Allen Wirfs-Brock (AWB), Waldemar Horwat (WH), Brian Terlson (BT), Michael Ficarra (MF), Adam Klein (AK), Chip Morningstar (CM), Dave Herman (DH), Kent C. Dodds (KCD), Kevin Gibbons (KG), Tim Disney (TD), Daniel Ehrenberg (DE), Shu-yu Guo (SYG), Jeff Morrison (JM), James Snell (JSL), Keith Miller (KM), Myles Borins (MBS), Rick Waldron (RW), Mariko Kosaka (MKA), Stephen Murphy (SMY), Rob Palmer (RPR), Andrew Paprocki (API), Philippa Gardner (PGR), Sam Goto (SGO), Mark S. Miller (MM), Nathan Hammond (NHD), Masud Rahman (MRN), Henry Zhu (HZU), Sebastian Markbåge (SM), Joe Mordetsky (JMY), Franziska Hinkelmann (FHN), Caridy Patiño (CP), Myles Borins (MBS), Ron Buckton (RBN), Ashley Williams (AWS), Domenic Denicola (DD), Patrick Soquet (PST), Peter Hoddie (PHE), Leo Balter (LBR), Ben Newman (BN), Jafar Husain (JH), Yehuda Katz (YK), Sarah D'Onofrio (SDO), Kirill Cherkoshin (KCN), Andres Suarez (ASZ), Diego Ferreiro Val (DFV), Tzvetan Mikov (TMV)

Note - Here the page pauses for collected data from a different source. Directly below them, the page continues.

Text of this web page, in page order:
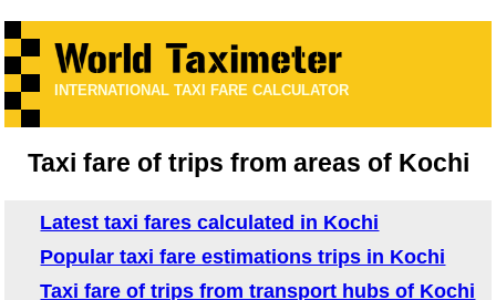
INTERNATIONAL TAXI FARE CALCULATOR
Taxi fare of trips from areas of Kochi
Latest taxi fares calculated in Kochi
Popular taxi fare estimations trips in Kochi
Taxi fare of trips from transport hubs of Kochi
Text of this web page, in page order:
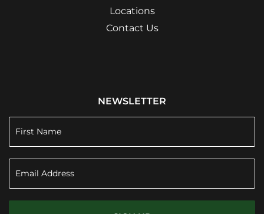
Locations
Contact Us
NEWSLETTER
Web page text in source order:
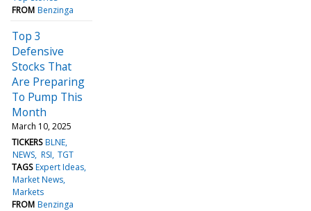
FROM Benzinga
Top 3
Defensive
Stocks That
Are Preparing
To Pump This
Month
March 10, 2025
TICKERS BLNE
NEWS RSI TGT
TAGS Expert Ideas
Market News
Markets
FROM Benzinga
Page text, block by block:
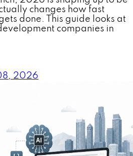
changes how fast
done. This guide looks at
companies in
2026
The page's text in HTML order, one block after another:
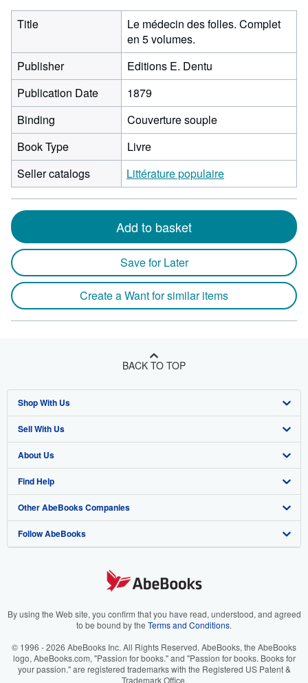
Title
Le médecin des folles. Complet
en 5 volumes.
Publisher
Editions E. Dentu
Publication Date
1879
Binding
Couverture souple
Book Type
Livre
Seller catalogs
Littérature populaire
Add to basket
Save for Later
Create a Want for similar items
BACK TO TOP
Shop With Us
Advanced Search
Browse Collections
My Account
My Orders
View Basket
Sell With Us
Start Selling
Join Our Affiliate Program
Book Buyback
Refer a seller
About Us
About AbeBooks
Media
Careers
Your Ads Privacy Choices
Accessibility
Find Help
Help
Customer Support
Other AbeBooks Companies
AbeBooks.co.uk
AbeBooks.it
AbeBooks.ca
Follow AbeBooks
By using the Web site, you confirm that you have read, understood, and agreed
to be bound by the Terms and Conditions.
© 1996 - 2026 AbeBooks Inc. All Rights Reserved. AbeBooks, the AbeBooks
logo, AbeBooks.com, "Passion for books." and "Passion for books. Books for
your passion." are registered trademarks with the Registered US Patent &
Trademark Office.
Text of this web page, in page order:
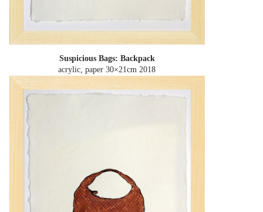
Suspicious Bags: Backpack
acrylic, paper 30×21cm 2018
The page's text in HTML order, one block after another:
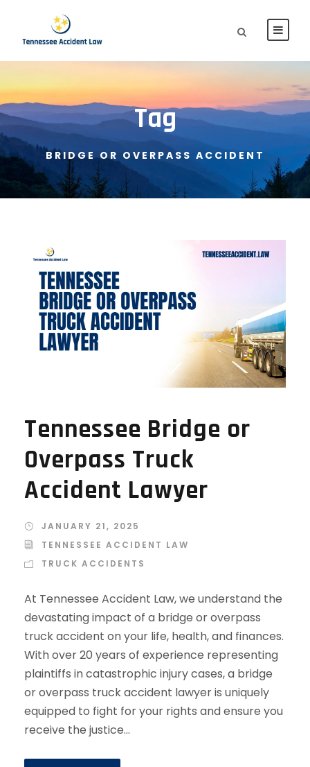
Tag
BRIDGE OR OVERPASS ACCIDENT
Tennessee Bridge or
Overpass Truck
Accident Lawyer
JANUARY 21, 2025
TENNESSEE ACCIDENT LAW
TRUCK ACCIDENTS
At Tennessee Accident Law, we understand the
devastating impact of a bridge or overpass
truck accident on your life, health, and finances.
With over 20 years of experience representing
plaintiffs in catastrophic injury cases, a bridge
or overpass truck accident lawyer is uniquely
equipped to fight for your rights and ensure you
receive the justice...
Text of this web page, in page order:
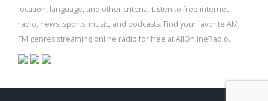
location, language, and other criteria. Listen to free internet
radio, news, sports, music, and podcasts. Find your favorite AM,
FM genres streaming online radio for free at AllOnlineRadio.
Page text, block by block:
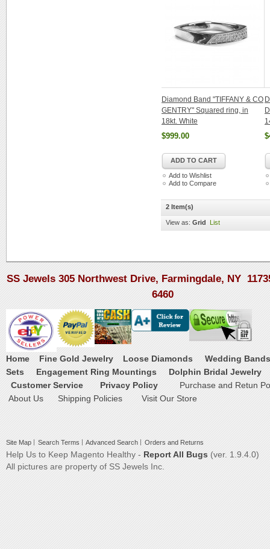
Diamond Band "TIFFANY & CO
GENTRY" Squared ring, in
18kt. White
$999.00
ADD TO CART
Add to Wishlist
Add to Compare
2 Item(s)
View as: Grid List
SS Jewels 305 Northwest Drive, Farmingdale, NY
6460
Home Fine Gold Jewelry Loose Diamonds
Wedding Bands
Sets
Engagement Ring Mountings
Dolphin Bridal Jewelry
Customer Service
Privacy Policy
Purchase and Retun
About Us
Shipping Policies Visit Our Store
Site Map Search Terms Advanced Search Orders and Returns
Help Us to Keep Magento Healthy - Report All Bugs (ver. 1.9.4.0)
All pictures are property of SS Jewels Inc.
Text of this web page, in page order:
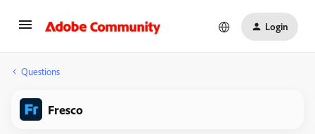
Login
Questions
Fresco
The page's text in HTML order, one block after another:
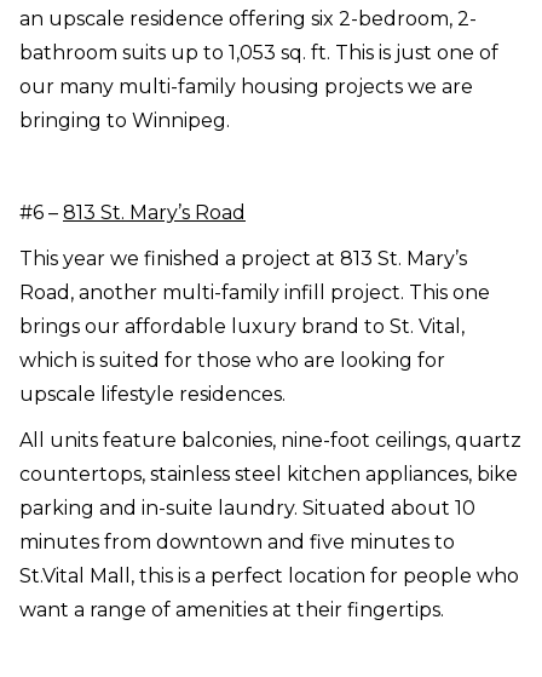
an upscale residence offering six 2-bedroom, 2-
bathroom suits up to 1,053 sq. ft. This is just one of
our many multi-family housing projects we are
bringing to Winnipeg.
#6 – 813 St. Mary’s Road
This year we finished a project at 813 St. Mary’s
Road, another multi-family infill project. This one
brings our affordable luxury brand to St. Vital,
which is suited for those who are looking for
upscale lifestyle residences.
All units feature balconies, nine-foot ceilings, quartz
countertops, stainless steel kitchen appliances, bike
parking and in-suite laundry. Situated about 10
minutes from downtown and five minutes to
St.Vital Mall, this is a perfect location for people who
want a range of amenities at their fingertips.
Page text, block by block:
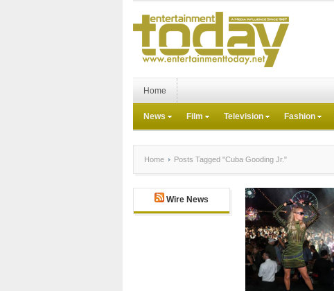
Home
News Film Television Fashion
Home Posts Tagged "Cuba Gooding Jr."
Wire News
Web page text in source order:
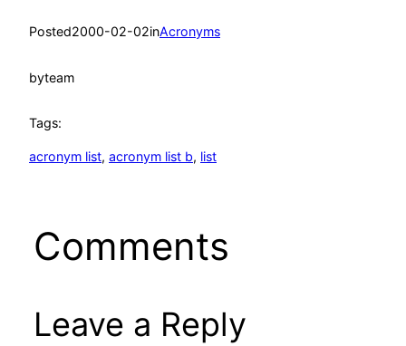
Posted2000-02-02inAcronyms
byteam
Tags:
acronym list, acronym list b, list
Comments
Leave a Reply
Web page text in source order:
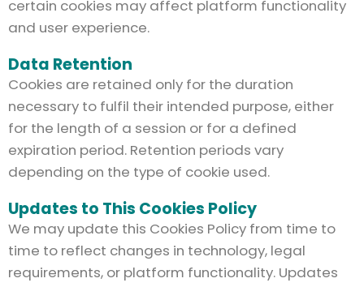
certain cookies may affect platform functionality
and user experience.
Data Retention
Cookies are retained only for the duration
necessary to fulfil their intended purpose, either
for the length of a session or for a defined
expiration period. Retention periods vary
depending on the type of cookie used.
Updates to This Cookies Policy
We may update this Cookies Policy from time to
time to reflect changes in technology, legal
requirements, or platform functionality. Updates

Remote: Jamund Ferguson (JXF), Bradley Farias (BFS)


Welcome

(request slides?)

AWB: (introduction, explanation of TC39 and Ecma)

6. Agenda Adoption

https://github.com/tc39/agendas/blob/master/2017/05.md

Conclusion/Resolution

9. Ecma 262 Status Update

(Brian Terlson)

BT: (Final draft of ES2017 coming soon)

Conclusion/Resolution

10. Ecma 402 Status Update

(Caridy Patiño)

CP: Draft is complete, producing a PDF with "print to pdf".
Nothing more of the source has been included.